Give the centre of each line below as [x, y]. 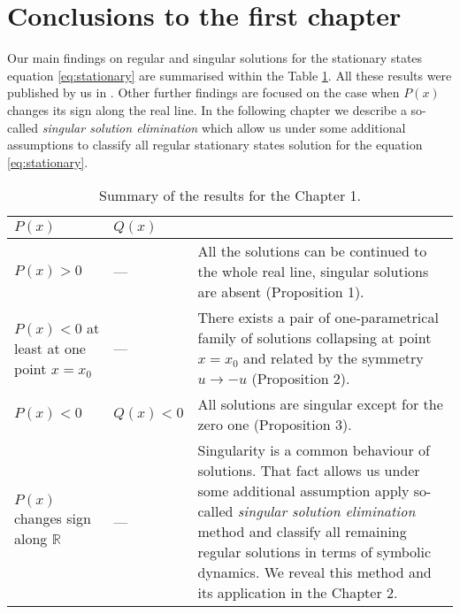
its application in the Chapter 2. [298, 593]
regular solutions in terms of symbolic [314, 552]
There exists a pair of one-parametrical [318, 318]
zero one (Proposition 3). [275, 425]
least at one [50, 348]
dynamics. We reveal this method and [314, 572]
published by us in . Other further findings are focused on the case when [203, 92]
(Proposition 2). [301, 379]
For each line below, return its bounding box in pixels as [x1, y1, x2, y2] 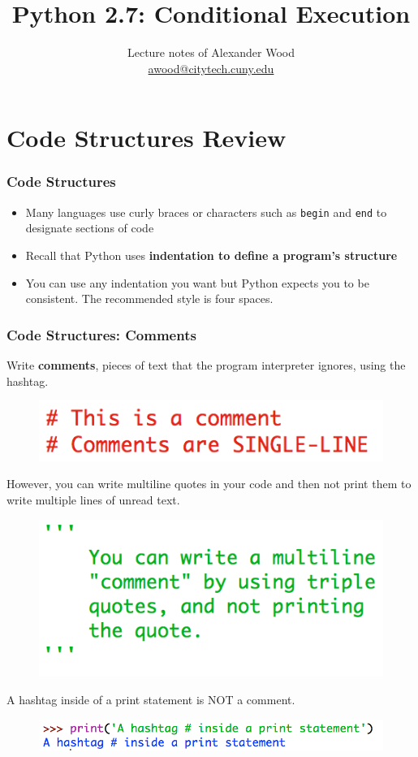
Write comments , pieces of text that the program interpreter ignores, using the [6, 356, 406, 373]
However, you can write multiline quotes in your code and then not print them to [6, 475, 412, 492]
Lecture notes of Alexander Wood [127, 44, 295, 61]
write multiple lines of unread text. [6, 491, 180, 508]
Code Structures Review [6, 121, 287, 154]
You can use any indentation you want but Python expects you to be [25, 274, 369, 291]
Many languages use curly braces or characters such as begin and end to [25, 203, 387, 220]
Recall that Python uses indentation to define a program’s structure [25, 246, 398, 263]
★ ★ ★ ★ ★ ★ ★
**Exercise requirements:**
Take the line with "(Proposition 2). [301, 379]" as the first line and the last line of the records above as the final one; reproduce exactly the lines between them, both included, without pictures.

**Response:**
(Proposition 2). [301, 379]
For each line below, return its bounding box in pixels as [x1, y1, x2, y2] 
Write comments , pieces of text that the program interpreter ignores, using the [6, 356, 406, 373]
However, you can write multiline quotes in your code and then not print them to [6, 475, 412, 492]
Lecture notes of Alexander Wood [127, 44, 295, 61]
write multiple lines of unread text. [6, 491, 180, 508]
Code Structures Review [6, 121, 287, 154]
You can use any indentation you want but Python expects you to be [25, 274, 369, 291]
Many languages use curly braces or characters such as begin and end to [25, 203, 387, 220]
Recall that Python uses indentation to define a program’s structure [25, 246, 398, 263]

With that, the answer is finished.